Irrational Numbers and their squares If $s$ is irrational is $s^2$ irrational? 
Looking at example (a) $s= \sqrt 2$  then $s^2= 2$, which is rational but looking at example (b) $s= 5^{1/3}$, then $s^2= 5^{2/3}$ which is irrational or $\pi^2$ is also irrational. So what's the answer? $s^2$ irrational or not? Or does it depend on the value of $s$? 
 A: In general if $a,b,c,d$ are positive integers with $a/b$ and $c/d$  in lowest terms then $(a/b)^{c/d}$ is rational if and only if both $a$ and $b$ are $d$th powers of integers.

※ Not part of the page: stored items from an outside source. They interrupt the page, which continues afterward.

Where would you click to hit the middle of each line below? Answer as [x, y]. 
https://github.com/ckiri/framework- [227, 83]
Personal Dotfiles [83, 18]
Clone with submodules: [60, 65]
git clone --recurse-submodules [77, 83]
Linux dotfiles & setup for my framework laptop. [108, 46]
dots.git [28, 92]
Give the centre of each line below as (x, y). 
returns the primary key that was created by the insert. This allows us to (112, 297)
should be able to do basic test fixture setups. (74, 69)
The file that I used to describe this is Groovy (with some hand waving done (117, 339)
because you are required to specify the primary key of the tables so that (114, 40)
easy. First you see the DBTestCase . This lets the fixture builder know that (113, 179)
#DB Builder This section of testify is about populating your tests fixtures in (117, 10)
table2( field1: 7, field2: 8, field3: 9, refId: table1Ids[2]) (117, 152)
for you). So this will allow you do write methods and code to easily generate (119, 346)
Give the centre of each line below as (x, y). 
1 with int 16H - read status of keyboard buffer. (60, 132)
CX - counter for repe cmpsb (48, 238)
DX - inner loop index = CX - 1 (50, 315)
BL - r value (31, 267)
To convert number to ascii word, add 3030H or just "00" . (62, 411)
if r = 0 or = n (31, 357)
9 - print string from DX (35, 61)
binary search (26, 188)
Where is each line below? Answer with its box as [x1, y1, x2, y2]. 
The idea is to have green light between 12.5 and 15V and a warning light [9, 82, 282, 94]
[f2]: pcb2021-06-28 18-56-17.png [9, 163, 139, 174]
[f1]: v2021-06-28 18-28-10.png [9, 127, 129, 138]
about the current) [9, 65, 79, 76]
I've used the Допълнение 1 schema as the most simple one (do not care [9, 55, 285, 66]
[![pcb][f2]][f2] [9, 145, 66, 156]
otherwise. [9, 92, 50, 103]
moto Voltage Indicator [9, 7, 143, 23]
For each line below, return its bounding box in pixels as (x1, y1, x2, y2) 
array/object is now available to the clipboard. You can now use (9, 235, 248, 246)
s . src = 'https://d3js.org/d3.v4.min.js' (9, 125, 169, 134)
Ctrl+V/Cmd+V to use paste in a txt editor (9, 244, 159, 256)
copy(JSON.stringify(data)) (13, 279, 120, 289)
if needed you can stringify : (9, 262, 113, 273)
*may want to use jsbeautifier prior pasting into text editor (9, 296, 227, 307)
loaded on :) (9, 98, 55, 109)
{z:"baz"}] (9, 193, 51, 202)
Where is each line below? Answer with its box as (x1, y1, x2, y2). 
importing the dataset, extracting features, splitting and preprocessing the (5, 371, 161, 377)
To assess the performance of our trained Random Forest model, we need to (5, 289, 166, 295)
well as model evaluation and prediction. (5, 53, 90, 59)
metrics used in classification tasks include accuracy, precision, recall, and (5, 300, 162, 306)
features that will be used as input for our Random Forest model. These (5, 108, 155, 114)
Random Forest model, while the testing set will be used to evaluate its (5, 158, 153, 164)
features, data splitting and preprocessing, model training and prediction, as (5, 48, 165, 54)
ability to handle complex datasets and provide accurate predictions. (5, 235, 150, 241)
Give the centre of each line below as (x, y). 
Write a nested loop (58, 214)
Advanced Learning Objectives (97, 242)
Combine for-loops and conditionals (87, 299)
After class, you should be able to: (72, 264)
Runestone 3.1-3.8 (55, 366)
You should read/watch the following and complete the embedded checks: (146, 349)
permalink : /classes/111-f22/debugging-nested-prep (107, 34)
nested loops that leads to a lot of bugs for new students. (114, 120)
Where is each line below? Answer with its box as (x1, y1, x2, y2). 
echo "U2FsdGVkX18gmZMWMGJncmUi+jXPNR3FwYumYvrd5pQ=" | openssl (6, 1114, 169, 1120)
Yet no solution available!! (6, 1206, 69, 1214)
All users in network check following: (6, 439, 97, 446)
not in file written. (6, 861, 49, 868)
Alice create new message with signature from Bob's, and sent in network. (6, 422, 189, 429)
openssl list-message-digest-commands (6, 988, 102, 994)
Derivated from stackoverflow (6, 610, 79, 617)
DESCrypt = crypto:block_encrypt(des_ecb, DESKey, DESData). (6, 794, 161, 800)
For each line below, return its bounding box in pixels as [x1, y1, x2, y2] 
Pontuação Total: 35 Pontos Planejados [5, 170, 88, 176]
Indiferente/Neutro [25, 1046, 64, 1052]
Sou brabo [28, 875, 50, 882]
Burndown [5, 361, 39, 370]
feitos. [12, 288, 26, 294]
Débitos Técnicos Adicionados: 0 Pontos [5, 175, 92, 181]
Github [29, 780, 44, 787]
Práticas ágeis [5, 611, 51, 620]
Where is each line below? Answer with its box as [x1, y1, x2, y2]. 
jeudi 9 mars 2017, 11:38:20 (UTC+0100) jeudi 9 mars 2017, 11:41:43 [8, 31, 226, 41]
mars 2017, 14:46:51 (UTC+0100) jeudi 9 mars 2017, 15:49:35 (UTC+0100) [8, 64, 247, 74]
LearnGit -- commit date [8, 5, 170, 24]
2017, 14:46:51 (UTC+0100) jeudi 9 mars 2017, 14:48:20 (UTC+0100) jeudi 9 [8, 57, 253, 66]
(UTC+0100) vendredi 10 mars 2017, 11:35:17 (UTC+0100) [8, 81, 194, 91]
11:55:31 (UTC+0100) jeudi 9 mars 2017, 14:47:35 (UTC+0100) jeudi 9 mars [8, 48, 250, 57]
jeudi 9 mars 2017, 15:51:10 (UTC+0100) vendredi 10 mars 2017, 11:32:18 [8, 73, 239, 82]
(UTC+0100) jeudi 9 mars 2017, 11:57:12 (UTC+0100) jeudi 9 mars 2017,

Suppose $(a/b)^{c/d}=e/f$ where $e,f$ are positive integers with $e/f$  in lowest terms. Then $$a^c f^d=b^c e^d.$$  Suppose $p$ is any prime divisor of $a,$ and let $p^k$ be the  largest power of $p$ that divides $a.$ Then the largest power of $p$ that divides $a^c$ is $p^{k c}.$ 
Now suppose  $p^{k c+1}| a^c f^d$. Then $p|f.$ But since $a^c f^d=b^c e^d,$ we also have $p|a\implies p|b^c e^d\implies p|e$ (because $p$ does not divide $b$), but then we would have $p|e$ and $p|f,$ which is false. So $p^{k c+1}$ does not divide $a^c f^d$
Hence $p^{k c}$ is the largest power of $p$ to divide $a^c f^d=b^c e^d.$ And $p$ does not divide $b,$ so $p^{k c}$ is the largest power of $p$ to divide $e^d.$ But the largest power of $p$ to divide $e^d$ is $p^{l d}$ for some positive integer $l.$
Therefore $k c=l d.$
Finally since $c/d$ is in lowest terms, we have $k c=ld\implies d|k c\implies d|k.$ 
Therefore if $p$ is any prime divisor of $a,$ and $p^k$ is the largest power of $p$ to divide $a,$ then $k$ is a multiple of $d.$ This implies that $a$ is the $d$th power of a natural number.
To show that $b$ is also a $d$th power, let $a'=b, b'=a, e'=f, f'=e,\,$ and apply the above argument's effect on the equation $(a'/b')^{c/d}=e'/f'.$ 
A: Lets show that $s=\sqrt{\sqrt{2}}$ is irrational, which will give you a concrete example of $s,s^2$ both being irrational. 
Suppose $s=a/b$. Then $\sqrt{2}=a^2/b^2$. But this would mean $\sqrt{2}$ is rational, a contradiction.
In general, the square root of an irrational number must be irrational as well. This doesn't hold the other way around, with $\sqrt{2},2$ being an example.